═════ Given records

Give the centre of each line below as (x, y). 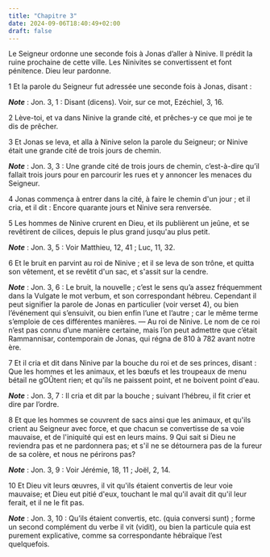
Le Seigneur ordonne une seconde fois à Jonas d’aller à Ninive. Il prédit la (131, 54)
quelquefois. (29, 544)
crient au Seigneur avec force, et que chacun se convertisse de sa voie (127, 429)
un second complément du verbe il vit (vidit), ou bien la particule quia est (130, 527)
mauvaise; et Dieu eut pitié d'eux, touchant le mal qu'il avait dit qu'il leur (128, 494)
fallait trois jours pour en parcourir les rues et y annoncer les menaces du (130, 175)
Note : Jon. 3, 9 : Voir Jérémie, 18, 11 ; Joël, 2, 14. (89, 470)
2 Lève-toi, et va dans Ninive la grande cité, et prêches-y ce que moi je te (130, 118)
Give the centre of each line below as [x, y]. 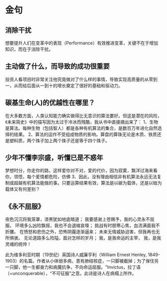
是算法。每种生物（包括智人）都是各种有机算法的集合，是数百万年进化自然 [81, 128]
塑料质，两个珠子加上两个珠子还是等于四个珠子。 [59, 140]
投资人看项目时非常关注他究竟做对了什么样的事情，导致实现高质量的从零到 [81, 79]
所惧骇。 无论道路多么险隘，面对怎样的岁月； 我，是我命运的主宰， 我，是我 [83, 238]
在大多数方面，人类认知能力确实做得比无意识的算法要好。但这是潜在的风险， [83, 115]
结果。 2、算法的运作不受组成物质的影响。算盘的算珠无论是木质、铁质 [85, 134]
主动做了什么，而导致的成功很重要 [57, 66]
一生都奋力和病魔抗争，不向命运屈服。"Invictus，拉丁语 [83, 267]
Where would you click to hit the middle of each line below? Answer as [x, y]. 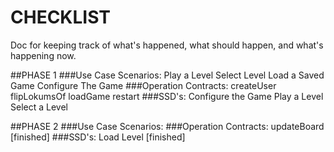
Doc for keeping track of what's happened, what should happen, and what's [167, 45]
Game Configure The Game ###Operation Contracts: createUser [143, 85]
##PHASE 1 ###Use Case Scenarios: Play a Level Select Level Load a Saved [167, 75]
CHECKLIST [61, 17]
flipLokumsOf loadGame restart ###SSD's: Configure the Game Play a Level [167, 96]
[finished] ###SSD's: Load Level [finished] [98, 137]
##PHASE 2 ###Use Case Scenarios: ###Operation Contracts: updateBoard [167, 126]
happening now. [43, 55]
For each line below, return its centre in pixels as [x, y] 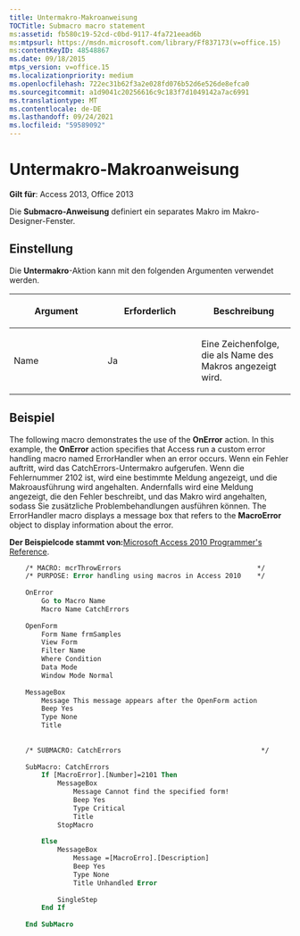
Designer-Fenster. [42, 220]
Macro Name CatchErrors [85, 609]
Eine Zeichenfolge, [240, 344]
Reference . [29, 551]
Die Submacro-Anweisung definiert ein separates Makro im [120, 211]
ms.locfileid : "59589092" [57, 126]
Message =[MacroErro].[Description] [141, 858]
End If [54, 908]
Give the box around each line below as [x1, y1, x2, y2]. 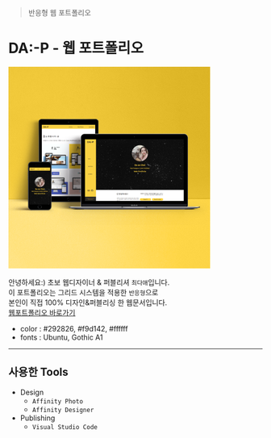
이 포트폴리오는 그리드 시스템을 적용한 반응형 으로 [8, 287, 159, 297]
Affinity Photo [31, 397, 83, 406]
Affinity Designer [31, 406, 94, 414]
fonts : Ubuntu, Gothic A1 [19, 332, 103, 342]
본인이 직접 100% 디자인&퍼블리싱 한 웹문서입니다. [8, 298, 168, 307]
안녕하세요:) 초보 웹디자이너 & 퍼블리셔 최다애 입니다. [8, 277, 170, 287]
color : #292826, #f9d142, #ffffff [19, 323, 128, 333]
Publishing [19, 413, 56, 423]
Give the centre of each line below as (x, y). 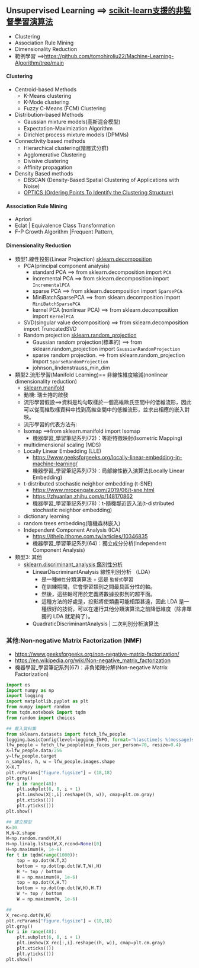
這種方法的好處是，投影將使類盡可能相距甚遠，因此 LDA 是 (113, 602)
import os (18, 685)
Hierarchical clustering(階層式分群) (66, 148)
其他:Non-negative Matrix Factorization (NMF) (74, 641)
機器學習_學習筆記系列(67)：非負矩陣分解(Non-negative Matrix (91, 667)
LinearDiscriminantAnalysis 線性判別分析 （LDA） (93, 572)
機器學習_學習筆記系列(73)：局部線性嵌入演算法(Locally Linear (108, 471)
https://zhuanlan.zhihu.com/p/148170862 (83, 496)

══════════

**What needs to be done**.
Where in the entries does the word "Case" occur? Copy out each line that has it.

**Exercise solution**.
##PHASE 1 ###Use Case Scenarios: Play a Level Select Level Load a Saved [167, 75]
##PHASE 2 ###Use Case Scenarios: ###Operation Contracts: updateBoard [167, 126]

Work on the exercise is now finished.